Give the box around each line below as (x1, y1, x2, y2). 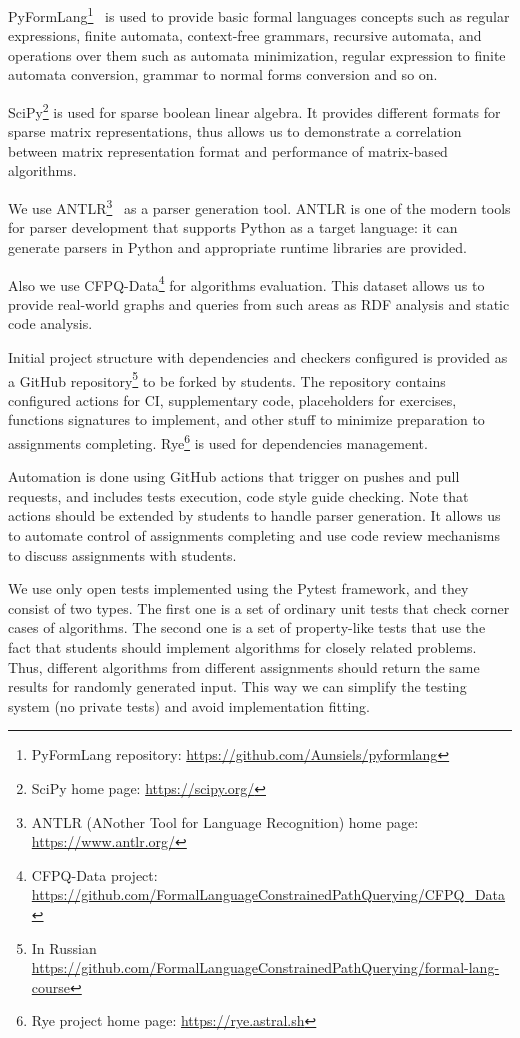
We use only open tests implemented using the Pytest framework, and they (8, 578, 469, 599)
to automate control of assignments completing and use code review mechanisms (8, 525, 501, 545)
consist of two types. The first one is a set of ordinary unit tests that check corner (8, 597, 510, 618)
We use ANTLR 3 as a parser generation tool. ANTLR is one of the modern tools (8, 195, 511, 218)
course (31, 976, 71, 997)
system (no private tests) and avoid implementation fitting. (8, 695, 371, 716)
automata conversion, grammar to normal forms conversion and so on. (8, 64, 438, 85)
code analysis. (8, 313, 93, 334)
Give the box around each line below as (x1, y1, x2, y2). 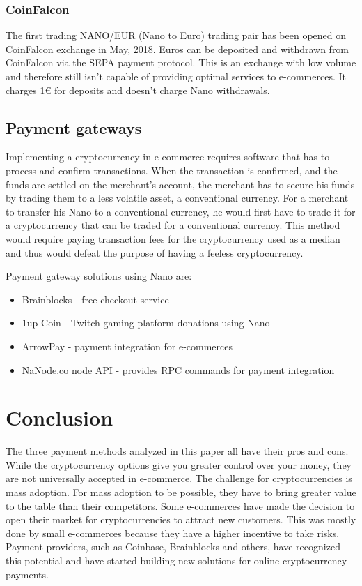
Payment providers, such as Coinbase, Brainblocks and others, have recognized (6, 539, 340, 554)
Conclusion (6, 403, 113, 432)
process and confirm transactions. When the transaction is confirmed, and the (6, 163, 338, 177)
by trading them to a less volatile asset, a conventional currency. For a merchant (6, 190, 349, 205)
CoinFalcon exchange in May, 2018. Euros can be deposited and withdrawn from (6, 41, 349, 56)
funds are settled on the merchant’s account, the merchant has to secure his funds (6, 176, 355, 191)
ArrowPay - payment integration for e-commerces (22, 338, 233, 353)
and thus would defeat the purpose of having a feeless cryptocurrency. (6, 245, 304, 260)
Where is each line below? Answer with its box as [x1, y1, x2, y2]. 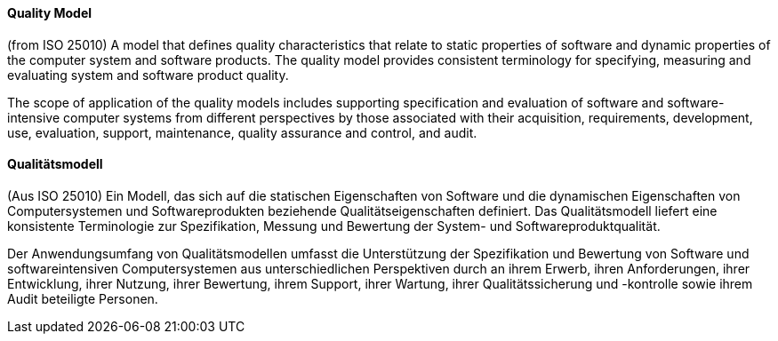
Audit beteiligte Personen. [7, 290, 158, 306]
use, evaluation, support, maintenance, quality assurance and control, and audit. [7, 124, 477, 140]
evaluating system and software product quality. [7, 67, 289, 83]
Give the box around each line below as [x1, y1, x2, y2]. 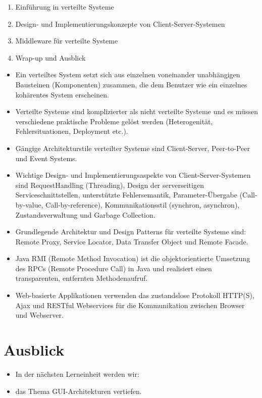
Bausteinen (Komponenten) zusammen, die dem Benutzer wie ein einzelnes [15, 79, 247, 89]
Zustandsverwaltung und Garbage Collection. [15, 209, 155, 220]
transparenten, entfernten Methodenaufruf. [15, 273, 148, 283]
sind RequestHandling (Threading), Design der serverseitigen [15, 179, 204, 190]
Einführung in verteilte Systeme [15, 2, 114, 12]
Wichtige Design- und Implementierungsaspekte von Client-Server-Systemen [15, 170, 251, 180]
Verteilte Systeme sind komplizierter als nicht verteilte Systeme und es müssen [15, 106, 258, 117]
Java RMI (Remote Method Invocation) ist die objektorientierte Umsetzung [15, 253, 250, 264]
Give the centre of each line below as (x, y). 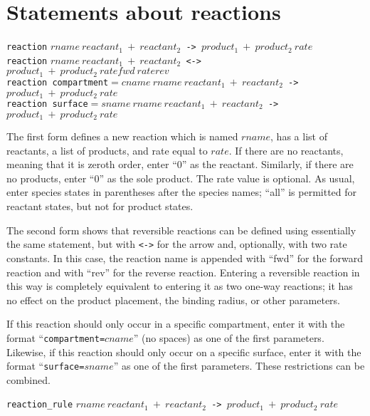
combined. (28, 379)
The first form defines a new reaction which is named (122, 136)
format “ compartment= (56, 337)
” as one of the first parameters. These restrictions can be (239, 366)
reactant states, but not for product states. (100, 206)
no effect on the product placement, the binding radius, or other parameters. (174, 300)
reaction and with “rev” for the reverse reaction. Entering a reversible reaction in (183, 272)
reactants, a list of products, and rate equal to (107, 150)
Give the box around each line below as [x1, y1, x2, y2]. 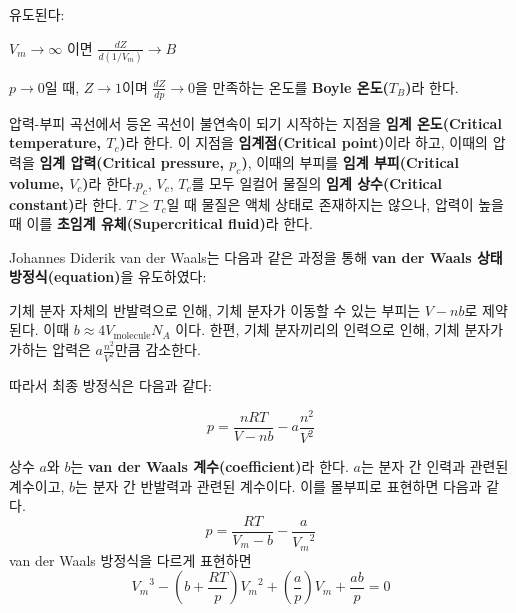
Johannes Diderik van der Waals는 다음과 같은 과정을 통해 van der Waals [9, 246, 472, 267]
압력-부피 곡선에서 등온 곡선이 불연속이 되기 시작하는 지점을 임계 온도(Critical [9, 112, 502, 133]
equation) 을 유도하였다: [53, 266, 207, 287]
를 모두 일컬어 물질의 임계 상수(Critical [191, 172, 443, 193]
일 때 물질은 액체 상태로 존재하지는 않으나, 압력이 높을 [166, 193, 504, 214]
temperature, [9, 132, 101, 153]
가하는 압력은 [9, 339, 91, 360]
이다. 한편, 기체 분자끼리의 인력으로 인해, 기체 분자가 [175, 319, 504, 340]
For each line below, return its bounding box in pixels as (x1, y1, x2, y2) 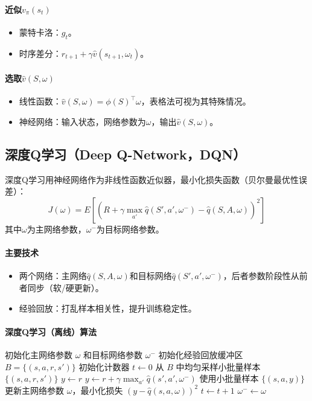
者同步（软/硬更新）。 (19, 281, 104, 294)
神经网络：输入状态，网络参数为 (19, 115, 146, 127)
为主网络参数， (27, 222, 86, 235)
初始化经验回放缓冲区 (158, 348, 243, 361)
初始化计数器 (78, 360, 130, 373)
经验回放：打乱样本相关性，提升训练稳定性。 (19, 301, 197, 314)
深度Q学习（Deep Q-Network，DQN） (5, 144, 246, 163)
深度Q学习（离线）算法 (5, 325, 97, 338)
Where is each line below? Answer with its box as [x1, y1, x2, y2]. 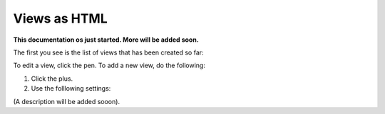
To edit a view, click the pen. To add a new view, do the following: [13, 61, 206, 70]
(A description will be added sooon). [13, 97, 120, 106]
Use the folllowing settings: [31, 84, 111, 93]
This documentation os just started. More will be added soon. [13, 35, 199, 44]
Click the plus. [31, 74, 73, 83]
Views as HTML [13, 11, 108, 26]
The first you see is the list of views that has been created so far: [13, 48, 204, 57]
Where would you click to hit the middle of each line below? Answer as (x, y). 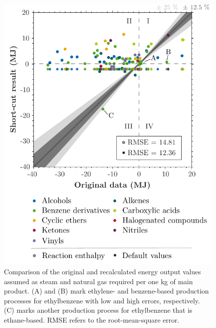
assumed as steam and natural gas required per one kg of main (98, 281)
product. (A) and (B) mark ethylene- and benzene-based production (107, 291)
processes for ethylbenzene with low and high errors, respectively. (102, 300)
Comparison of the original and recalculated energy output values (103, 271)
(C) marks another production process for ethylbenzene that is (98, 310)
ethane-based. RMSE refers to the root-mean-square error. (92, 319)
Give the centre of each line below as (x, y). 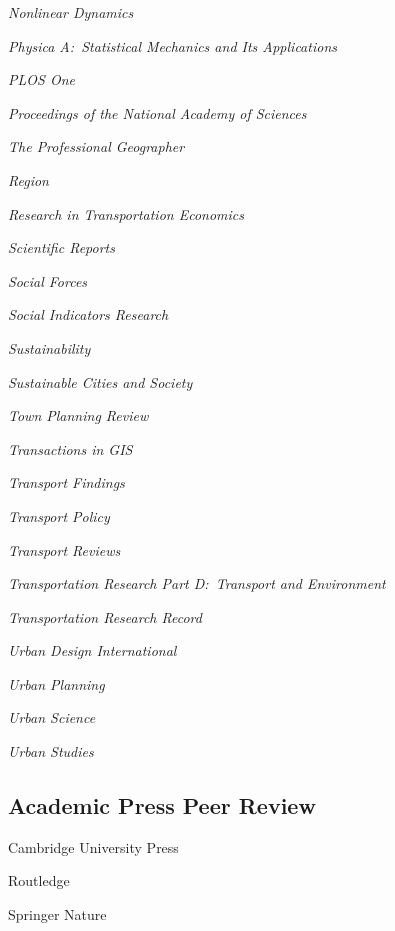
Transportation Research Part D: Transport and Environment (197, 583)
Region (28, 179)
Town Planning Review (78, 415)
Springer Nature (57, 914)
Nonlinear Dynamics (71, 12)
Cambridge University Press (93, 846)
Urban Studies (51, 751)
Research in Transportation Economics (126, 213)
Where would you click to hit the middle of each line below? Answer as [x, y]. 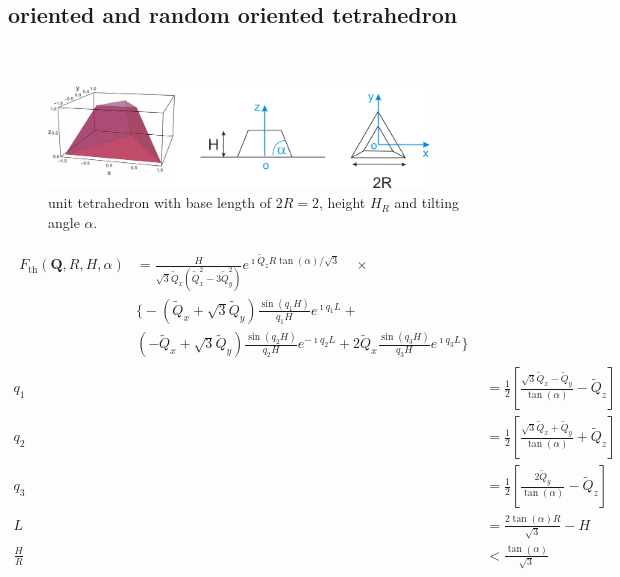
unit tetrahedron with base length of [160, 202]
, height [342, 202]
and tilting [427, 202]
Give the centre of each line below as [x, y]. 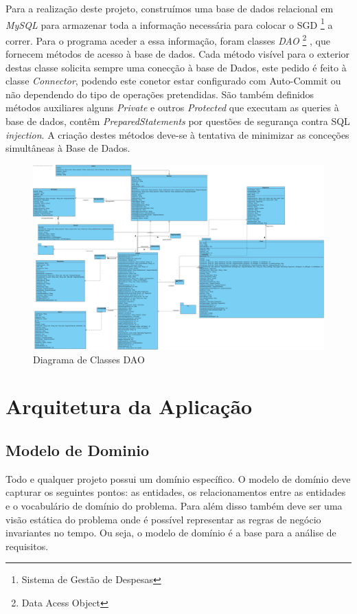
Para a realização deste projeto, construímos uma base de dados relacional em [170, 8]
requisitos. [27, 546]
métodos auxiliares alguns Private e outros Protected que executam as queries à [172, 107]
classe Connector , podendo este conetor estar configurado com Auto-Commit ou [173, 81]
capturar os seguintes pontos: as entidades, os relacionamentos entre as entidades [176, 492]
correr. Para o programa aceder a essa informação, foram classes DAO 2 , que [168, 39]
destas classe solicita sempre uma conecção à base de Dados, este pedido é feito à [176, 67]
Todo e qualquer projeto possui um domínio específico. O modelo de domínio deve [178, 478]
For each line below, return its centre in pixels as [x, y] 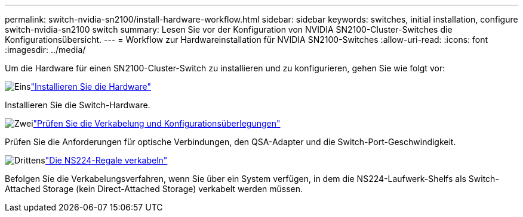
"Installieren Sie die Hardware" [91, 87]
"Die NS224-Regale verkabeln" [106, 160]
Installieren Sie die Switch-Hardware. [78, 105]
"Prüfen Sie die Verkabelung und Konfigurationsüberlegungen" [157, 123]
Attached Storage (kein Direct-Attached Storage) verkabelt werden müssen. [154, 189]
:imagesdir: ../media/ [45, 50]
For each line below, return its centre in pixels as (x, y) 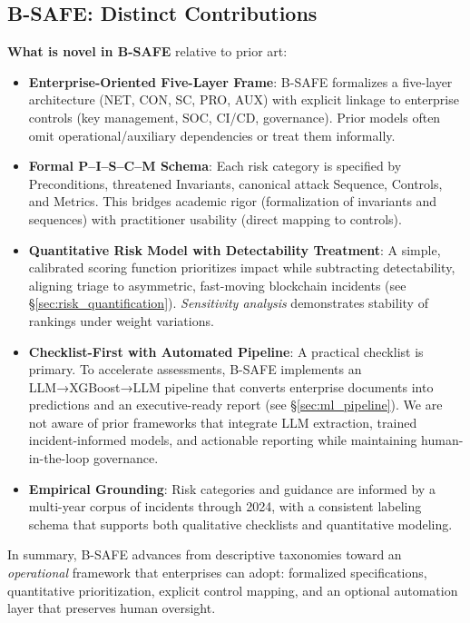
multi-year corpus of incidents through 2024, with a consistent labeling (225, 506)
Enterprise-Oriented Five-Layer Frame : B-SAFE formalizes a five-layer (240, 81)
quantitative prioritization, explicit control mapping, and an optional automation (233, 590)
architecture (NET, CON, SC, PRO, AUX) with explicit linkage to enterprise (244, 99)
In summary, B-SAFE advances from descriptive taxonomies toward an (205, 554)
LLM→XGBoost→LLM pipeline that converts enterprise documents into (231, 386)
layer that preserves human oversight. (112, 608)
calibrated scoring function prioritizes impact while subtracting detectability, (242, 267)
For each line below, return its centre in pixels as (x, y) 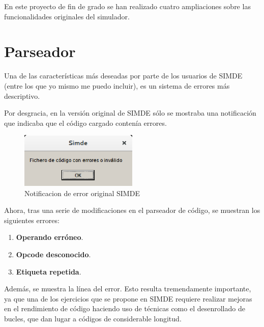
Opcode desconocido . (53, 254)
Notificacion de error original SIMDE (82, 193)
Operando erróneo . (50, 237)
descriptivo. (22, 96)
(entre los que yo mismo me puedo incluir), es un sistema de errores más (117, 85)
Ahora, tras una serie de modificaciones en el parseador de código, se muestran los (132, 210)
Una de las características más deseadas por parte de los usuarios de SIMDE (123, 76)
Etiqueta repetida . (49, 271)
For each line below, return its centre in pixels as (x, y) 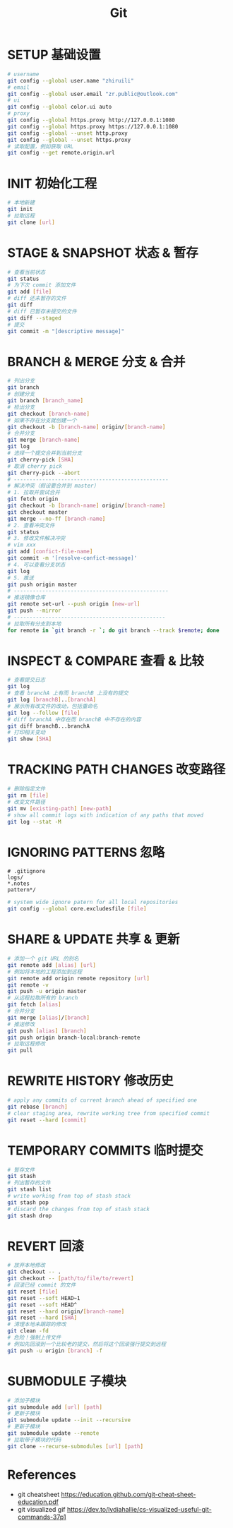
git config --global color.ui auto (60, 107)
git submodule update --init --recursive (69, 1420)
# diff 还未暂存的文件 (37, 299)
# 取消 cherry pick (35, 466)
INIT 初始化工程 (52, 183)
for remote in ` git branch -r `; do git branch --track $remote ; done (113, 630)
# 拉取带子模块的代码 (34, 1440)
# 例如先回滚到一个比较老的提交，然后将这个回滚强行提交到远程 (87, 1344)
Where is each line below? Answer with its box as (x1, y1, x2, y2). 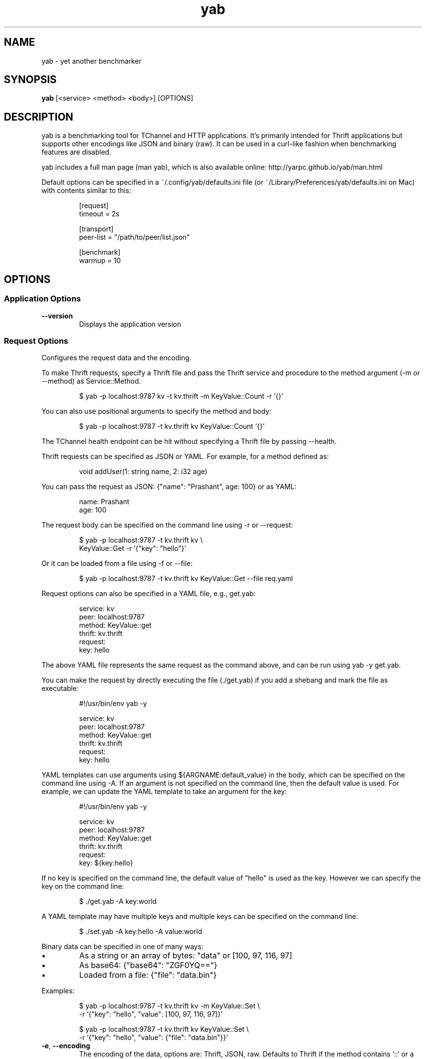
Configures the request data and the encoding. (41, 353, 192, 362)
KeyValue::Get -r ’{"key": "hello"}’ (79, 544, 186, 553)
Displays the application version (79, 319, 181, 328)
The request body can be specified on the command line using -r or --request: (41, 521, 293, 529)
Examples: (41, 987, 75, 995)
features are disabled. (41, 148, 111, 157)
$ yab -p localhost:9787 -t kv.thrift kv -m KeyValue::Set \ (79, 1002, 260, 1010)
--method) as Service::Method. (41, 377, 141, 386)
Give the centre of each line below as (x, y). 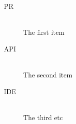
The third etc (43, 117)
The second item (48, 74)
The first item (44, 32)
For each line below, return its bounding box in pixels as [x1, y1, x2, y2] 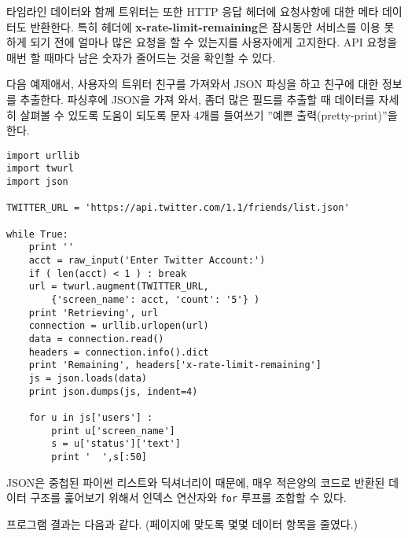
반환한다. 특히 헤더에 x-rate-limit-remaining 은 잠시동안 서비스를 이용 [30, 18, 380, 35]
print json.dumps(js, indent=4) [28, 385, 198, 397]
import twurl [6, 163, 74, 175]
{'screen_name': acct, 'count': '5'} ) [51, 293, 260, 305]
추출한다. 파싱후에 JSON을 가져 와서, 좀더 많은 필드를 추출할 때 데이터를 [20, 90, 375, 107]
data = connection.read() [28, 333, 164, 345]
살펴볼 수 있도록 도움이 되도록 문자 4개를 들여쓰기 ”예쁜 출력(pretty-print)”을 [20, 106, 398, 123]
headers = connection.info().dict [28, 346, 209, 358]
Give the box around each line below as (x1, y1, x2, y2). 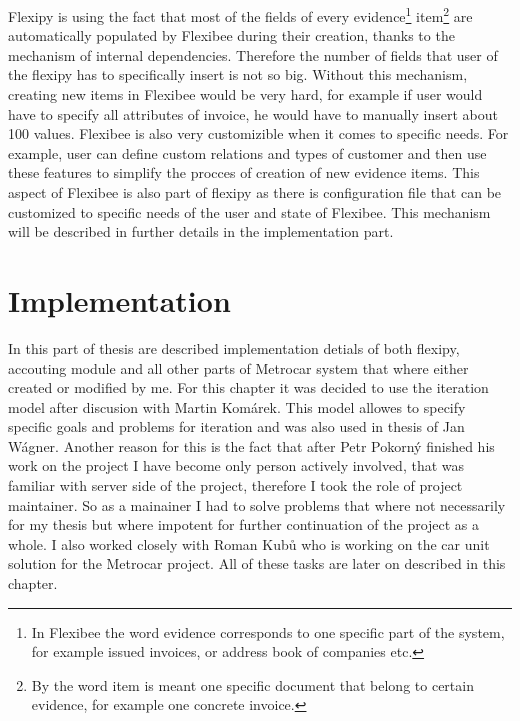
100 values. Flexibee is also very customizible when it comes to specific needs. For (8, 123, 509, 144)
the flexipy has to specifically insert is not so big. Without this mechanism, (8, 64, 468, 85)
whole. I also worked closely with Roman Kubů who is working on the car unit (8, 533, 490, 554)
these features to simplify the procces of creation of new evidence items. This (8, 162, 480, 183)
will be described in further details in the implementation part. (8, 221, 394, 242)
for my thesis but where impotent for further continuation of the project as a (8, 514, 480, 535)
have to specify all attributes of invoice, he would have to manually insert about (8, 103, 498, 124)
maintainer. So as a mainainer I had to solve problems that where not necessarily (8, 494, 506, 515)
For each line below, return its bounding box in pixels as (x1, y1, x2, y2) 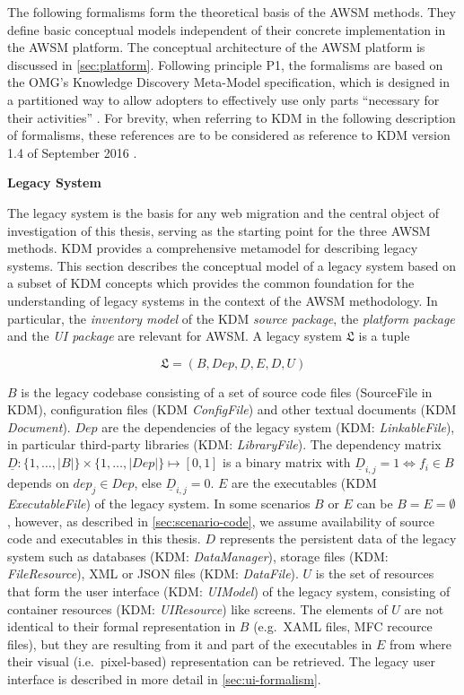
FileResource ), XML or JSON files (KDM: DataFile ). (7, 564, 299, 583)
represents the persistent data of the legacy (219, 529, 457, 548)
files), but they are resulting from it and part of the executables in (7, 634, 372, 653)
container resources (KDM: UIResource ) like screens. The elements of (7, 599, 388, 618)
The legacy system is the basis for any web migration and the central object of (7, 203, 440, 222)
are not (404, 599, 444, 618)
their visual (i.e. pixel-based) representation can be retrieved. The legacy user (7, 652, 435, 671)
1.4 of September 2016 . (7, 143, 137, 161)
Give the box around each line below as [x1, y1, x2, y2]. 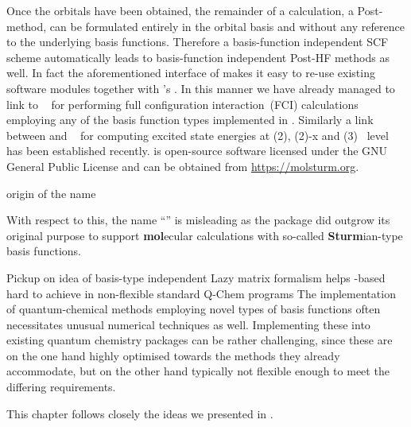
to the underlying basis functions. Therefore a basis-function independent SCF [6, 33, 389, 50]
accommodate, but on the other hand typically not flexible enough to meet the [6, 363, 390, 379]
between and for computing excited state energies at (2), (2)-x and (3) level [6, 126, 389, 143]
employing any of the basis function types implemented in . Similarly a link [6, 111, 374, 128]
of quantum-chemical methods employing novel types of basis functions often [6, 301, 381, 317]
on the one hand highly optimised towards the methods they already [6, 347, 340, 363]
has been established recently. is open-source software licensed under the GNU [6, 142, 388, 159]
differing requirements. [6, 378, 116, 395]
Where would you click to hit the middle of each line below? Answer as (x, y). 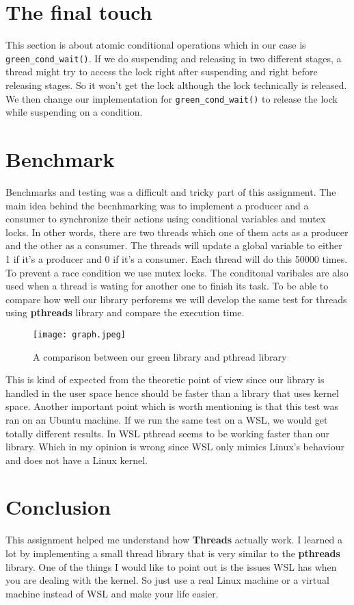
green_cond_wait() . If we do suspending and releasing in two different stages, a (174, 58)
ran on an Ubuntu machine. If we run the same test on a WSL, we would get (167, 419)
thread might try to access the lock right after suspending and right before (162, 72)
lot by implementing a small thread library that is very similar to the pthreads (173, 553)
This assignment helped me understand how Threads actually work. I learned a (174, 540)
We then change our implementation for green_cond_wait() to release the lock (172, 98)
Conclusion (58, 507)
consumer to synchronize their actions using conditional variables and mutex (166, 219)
***
What you are asked to do: Give back exactly the lines of the listing above from the one that contains "Configures the request" up to and including the one that contains "data = connection.read() [28, 333, 164, 345]", but not the pictures, and no other lines.

Answer box:
Configures the request data and the encoding. (41, 353, 192, 362)
KeyValue::Get -r ’{"key": "hello"}’ (79, 544, 186, 553)
Displays the application version (79, 319, 181, 328)
The request body can be specified on the command line using -r or --request: (41, 521, 293, 529)
Examples: (41, 987, 75, 995)
features are disabled. (41, 148, 111, 157)
$ yab -p localhost:9787 -t kv.thrift kv -m KeyValue::Set \ (79, 1002, 260, 1010)
--method) as Service::Method. (41, 377, 141, 386)
Give the centre of each line below as (x, y). 
The third etc (43, 117)
The second item (48, 74)
The first item (44, 32)
For each line below, return its bounding box in pixels as [x1, y1, x2, y2] 
반환한다. 특히 헤더에 x-rate-limit-remaining 은 잠시동안 서비스를 이용 [30, 18, 380, 35]
print json.dumps(js, indent=4) [28, 385, 198, 397]
import twurl [6, 163, 74, 175]
{'screen_name': acct, 'count': '5'} ) [51, 293, 260, 305]
추출한다. 파싱후에 JSON을 가져 와서, 좀더 많은 필드를 추출할 때 데이터를 [20, 90, 375, 107]
data = connection.read() [28, 333, 164, 345]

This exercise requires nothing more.